### [Aim of the exercise]
Look below for the line with "fastest way to"; begin the copy there and stop after the line with "Concur can perform", keeping the text exact and the pictures out.
(Entries provided begins)
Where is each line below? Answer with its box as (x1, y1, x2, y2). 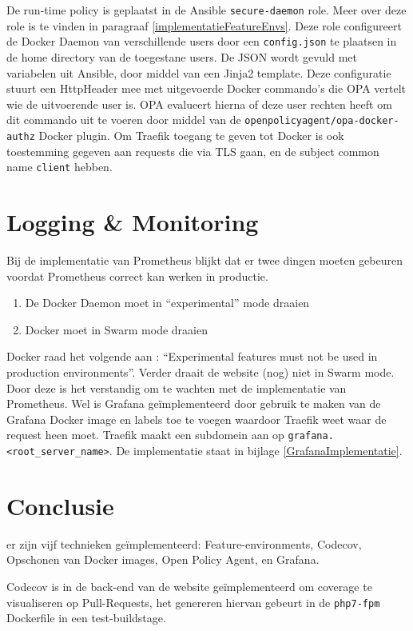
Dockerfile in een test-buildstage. (6, 609, 166, 626)
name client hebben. (6, 158, 113, 175)
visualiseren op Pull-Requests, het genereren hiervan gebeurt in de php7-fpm (6, 593, 380, 610)
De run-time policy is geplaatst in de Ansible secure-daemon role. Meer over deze (6, 2, 407, 18)
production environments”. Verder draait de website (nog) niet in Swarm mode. (6, 363, 395, 380)
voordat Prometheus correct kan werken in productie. (6, 267, 268, 284)
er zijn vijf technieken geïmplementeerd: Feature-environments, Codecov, (6, 535, 362, 552)
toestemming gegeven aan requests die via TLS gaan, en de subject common (6, 142, 379, 159)
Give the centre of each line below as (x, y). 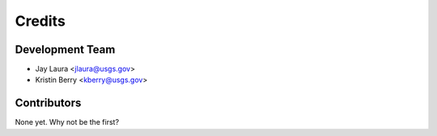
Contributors (48, 103)
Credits (40, 21)
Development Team (65, 49)
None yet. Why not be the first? (67, 122)
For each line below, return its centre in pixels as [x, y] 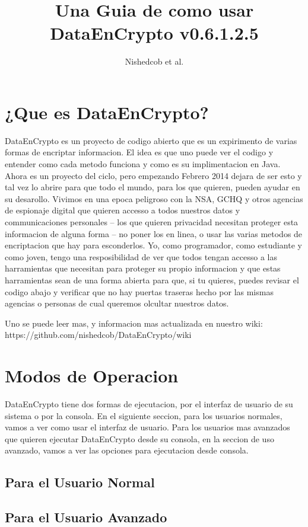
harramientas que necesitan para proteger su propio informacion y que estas [143, 268]
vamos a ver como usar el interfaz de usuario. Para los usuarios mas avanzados [147, 427]
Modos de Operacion [92, 376]
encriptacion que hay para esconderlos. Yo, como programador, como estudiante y [153, 245]
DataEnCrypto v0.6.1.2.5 [154, 33]
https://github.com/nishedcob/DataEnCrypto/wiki [98, 335]
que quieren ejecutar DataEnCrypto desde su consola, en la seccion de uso [139, 438]
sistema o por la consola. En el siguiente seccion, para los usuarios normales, [144, 415]
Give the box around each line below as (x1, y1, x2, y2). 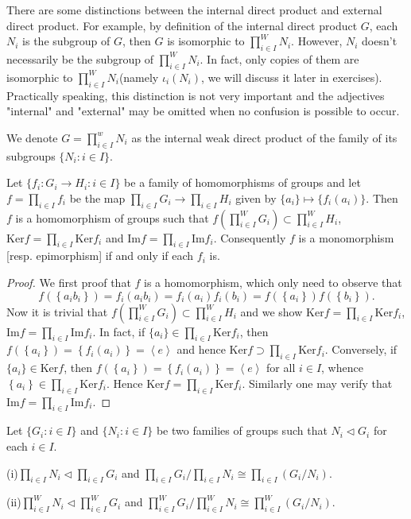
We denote (6, 129, 58, 145)
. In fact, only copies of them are (200, 50, 359, 67)
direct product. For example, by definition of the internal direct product (6, 17, 358, 33)
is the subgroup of (22, 33, 111, 49)
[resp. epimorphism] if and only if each (6, 247, 194, 264)
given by (235, 189, 277, 206)
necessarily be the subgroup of (6, 50, 154, 67)
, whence (321, 359, 363, 376)
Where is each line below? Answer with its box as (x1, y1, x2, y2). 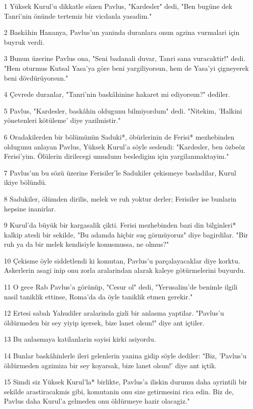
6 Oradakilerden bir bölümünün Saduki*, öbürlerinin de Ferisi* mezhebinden (4, 131, 235, 142)
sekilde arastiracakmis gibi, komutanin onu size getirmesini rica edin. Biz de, (4, 386, 234, 396)
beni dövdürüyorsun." (4, 72, 69, 83)
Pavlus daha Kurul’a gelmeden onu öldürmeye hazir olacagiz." (4, 396, 190, 406)
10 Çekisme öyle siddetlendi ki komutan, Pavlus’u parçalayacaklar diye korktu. (4, 255, 240, 265)
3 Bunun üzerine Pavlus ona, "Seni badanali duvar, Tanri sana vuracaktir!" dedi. (4, 53, 246, 63)
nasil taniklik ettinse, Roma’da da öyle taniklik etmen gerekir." (4, 291, 193, 301)
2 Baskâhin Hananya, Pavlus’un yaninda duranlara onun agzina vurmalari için (4, 27, 240, 37)
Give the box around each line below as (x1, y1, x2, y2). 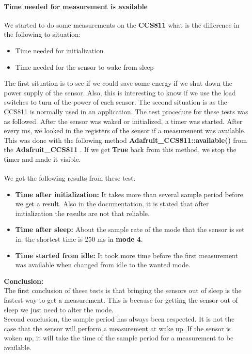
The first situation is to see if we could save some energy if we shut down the (4, 78, 233, 88)
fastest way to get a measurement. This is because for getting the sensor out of (4, 295, 238, 305)
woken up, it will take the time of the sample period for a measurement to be (4, 333, 234, 343)
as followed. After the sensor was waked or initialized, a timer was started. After (4, 116, 243, 126)
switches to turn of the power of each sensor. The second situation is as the (4, 97, 227, 107)
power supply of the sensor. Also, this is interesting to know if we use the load (4, 87, 236, 97)
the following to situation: (4, 29, 80, 39)
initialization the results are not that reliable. (15, 208, 150, 218)
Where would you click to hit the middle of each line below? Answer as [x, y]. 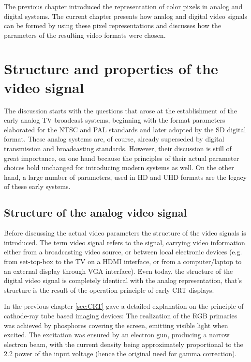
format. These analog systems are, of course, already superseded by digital [114, 139]
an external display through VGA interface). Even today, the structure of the [118, 271]
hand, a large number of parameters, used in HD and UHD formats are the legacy [125, 177]
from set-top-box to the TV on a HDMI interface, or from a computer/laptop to [123, 261]
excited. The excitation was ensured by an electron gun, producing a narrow [117, 335]
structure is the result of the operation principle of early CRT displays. [109, 290]
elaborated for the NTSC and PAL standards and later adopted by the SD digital [125, 129]
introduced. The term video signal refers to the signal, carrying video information [125, 242]
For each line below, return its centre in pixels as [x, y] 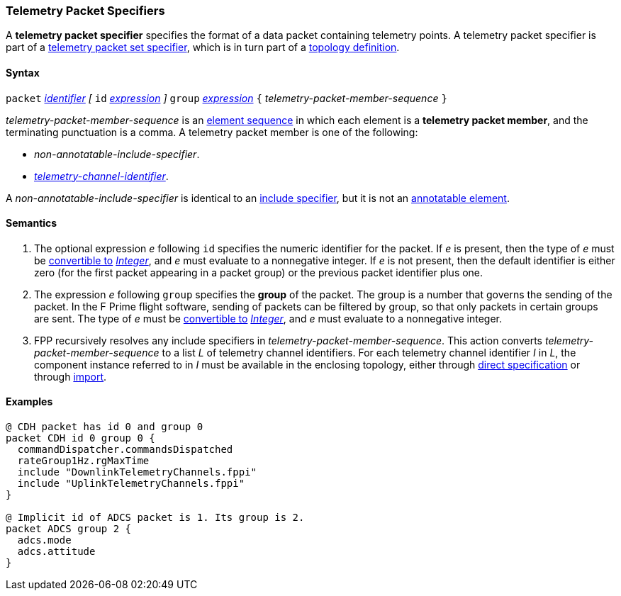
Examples [29, 402]
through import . [71, 376]
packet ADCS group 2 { [69, 529]
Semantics [32, 223]
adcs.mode [44, 540]
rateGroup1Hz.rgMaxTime [83, 461]
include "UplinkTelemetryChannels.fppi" [131, 484]
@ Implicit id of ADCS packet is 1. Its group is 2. [155, 518]
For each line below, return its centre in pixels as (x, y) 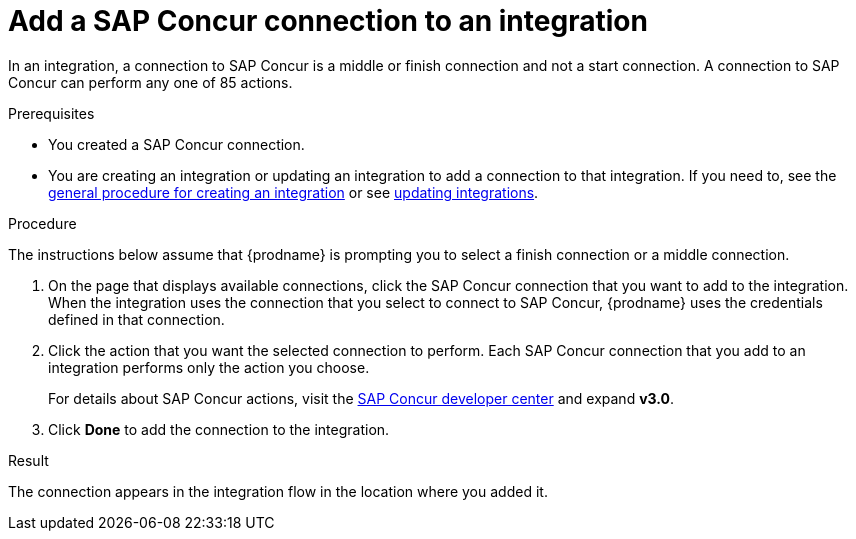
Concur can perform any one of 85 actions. (150, 82)
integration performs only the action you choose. (209, 367)
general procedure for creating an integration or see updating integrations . (293, 192)
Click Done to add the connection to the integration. (219, 429)
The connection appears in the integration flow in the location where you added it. (278, 491)
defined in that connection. (136, 319)
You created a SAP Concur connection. (176, 144)
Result (28, 460)
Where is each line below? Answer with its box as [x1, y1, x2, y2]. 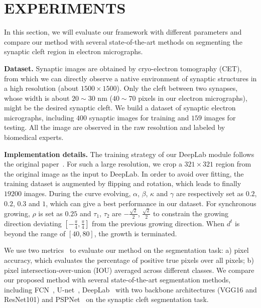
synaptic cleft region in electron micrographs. [4, 46, 143, 57]
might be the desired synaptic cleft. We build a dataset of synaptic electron [4, 102, 236, 113]
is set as [38, 208, 63, 218]
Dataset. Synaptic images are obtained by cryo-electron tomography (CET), [4, 63, 242, 73]
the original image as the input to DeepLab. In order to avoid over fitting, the [4, 168, 244, 179]
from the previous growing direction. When [92, 218, 225, 228]
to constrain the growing [153, 208, 228, 218]
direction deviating [4, 218, 62, 228]
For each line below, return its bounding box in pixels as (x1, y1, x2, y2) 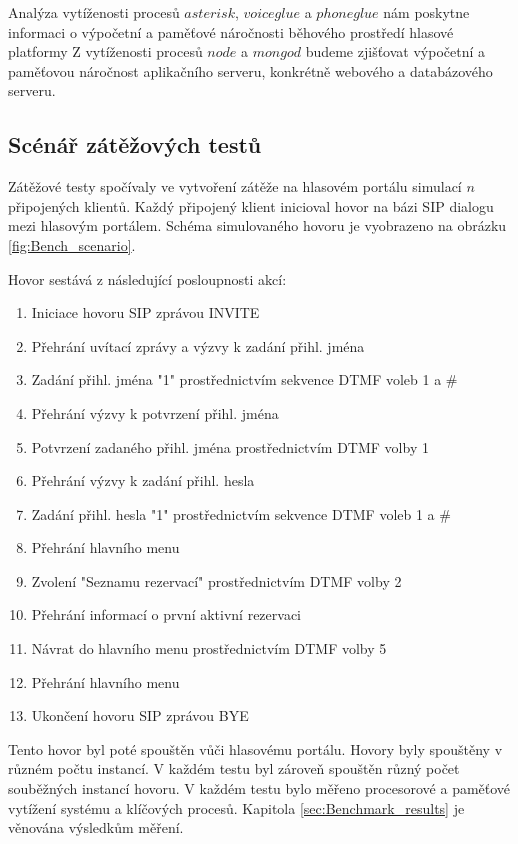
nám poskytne (383, 2, 470, 22)
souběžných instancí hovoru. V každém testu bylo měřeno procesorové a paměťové (8, 778, 511, 799)
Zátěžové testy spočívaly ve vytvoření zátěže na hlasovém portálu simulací (8, 176, 462, 197)
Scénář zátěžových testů (8, 129, 262, 160)
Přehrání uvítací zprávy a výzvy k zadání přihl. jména (31, 335, 365, 356)
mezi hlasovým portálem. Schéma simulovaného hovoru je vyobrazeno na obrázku (8, 215, 507, 236)
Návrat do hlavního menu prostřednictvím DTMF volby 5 (31, 638, 387, 659)
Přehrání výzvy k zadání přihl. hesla (31, 470, 255, 491)
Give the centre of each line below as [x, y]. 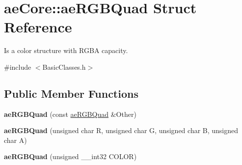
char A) [15, 140]
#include [18, 67]
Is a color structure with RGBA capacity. [66, 50]
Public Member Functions [71, 93]
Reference [38, 27]
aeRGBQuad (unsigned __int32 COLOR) [70, 156]
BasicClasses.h [64, 67]
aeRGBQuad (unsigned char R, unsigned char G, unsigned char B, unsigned [121, 130]
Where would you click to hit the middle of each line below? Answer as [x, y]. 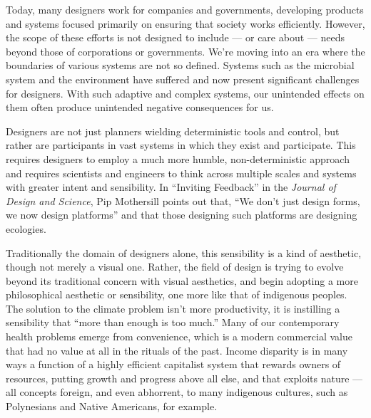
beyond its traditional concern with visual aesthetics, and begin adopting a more [182, 280]
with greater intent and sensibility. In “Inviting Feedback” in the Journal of [171, 187]
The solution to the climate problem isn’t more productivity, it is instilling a [173, 308]
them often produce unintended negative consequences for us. [140, 107]
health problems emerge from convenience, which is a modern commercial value [179, 336]
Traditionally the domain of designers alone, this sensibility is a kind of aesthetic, [184, 252]
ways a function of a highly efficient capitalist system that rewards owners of [173, 364]
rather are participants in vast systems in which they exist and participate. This [181, 145]
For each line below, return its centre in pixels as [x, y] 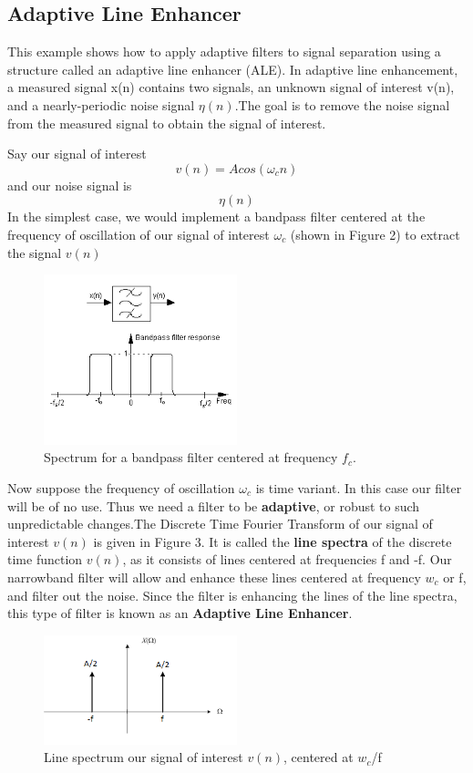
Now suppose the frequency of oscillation [121, 487]
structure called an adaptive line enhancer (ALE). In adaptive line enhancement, [233, 69]
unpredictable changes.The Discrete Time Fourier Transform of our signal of [220, 524]
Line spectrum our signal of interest [144, 757]
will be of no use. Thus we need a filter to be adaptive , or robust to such [214, 505]
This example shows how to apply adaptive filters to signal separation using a [224, 52]
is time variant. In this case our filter [359, 487]
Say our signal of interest [77, 154]
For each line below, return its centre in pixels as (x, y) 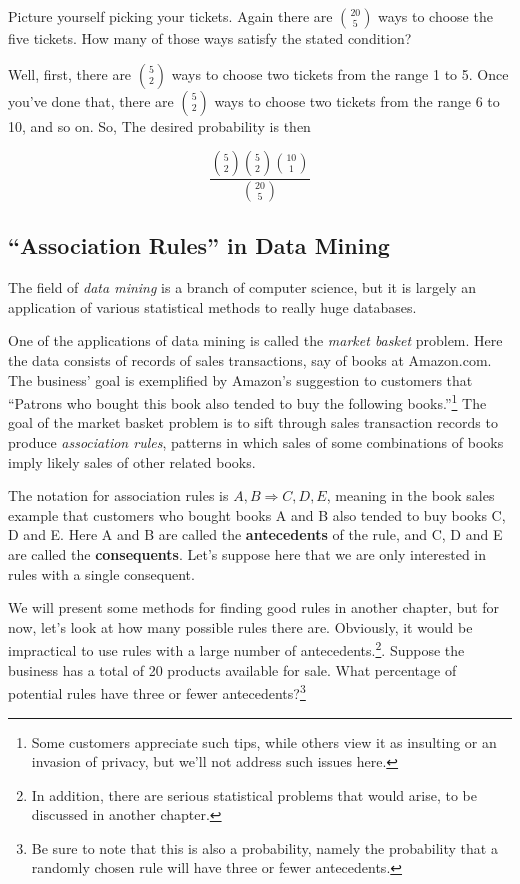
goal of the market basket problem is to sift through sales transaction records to (253, 422)
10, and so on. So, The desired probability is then (159, 125)
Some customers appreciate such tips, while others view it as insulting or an (264, 741)
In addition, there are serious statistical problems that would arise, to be (254, 794)
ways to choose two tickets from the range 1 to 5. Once (340, 73)
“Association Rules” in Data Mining (199, 245)
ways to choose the (435, 16)
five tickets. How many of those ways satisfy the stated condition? (210, 38)
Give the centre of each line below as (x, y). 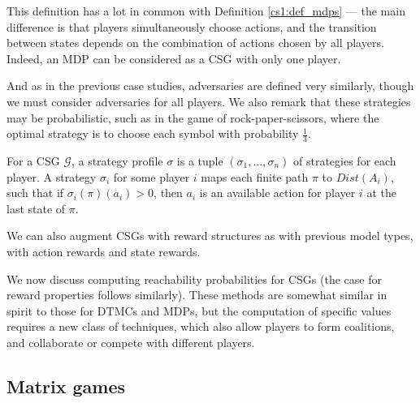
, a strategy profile (117, 160)
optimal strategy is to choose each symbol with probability (153, 133)
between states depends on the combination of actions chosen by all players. (195, 43)
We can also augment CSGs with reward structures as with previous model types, (210, 236)
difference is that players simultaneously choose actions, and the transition (192, 26)
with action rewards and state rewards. (104, 251)
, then (168, 193)
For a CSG (33, 160)
(Entries provided ends)
### [Task answer]
fastest way to get a measurement. This is because for getting the sensor out of (4, 295, 238, 305)
woken up, it will take the time of the sample period for a measurement to be (4, 333, 234, 343)
as followed. After the sensor was waked or initialized, a timer was started. After (4, 116, 243, 126)
switches to turn of the power of each sensor. The second situation is as the (4, 97, 227, 107)
power supply of the sensor. Also, this is interesting to know if we use the load (4, 87, 236, 97)
the following to situation: (4, 29, 80, 39)
initialization the results are not that reliable. (15, 208, 150, 218)
Where would you click to hit the middle of each line below? Answer as [x, y]. 
format. These analog systems are, of course, already superseded by digital [114, 139]
an external display through VGA interface). Even today, the structure of the [118, 271]
hand, a large number of parameters, used in HD and UHD formats are the legacy [125, 177]
from set-top-box to the TV on a HDMI interface, or from a computer/laptop to [123, 261]
excited. The excitation was ensured by an electron gun, producing a narrow [117, 335]
structure is the result of the operation principle of early CRT displays. [109, 290]
elaborated for the NTSC and PAL standards and later adopted by the SD digital [125, 129]
introduced. The term video signal refers to the signal, carrying video information [125, 242]
For each line below, return its centre in pixels as [x, y] 
Examples [29, 402]
through import . [71, 376]
packet ADCS group 2 { [69, 529]
Semantics [32, 223]
adcs.mode [44, 540]
rateGroup1Hz.rgMaxTime [83, 461]
include "UplinkTelemetryChannels.fppi" [131, 484]
@ Implicit id of ADCS packet is 1. Its group is 2. [155, 518]
For each line below, return its centre in pixels as (x, y) 
Concur can perform any one of 85 actions. (150, 82)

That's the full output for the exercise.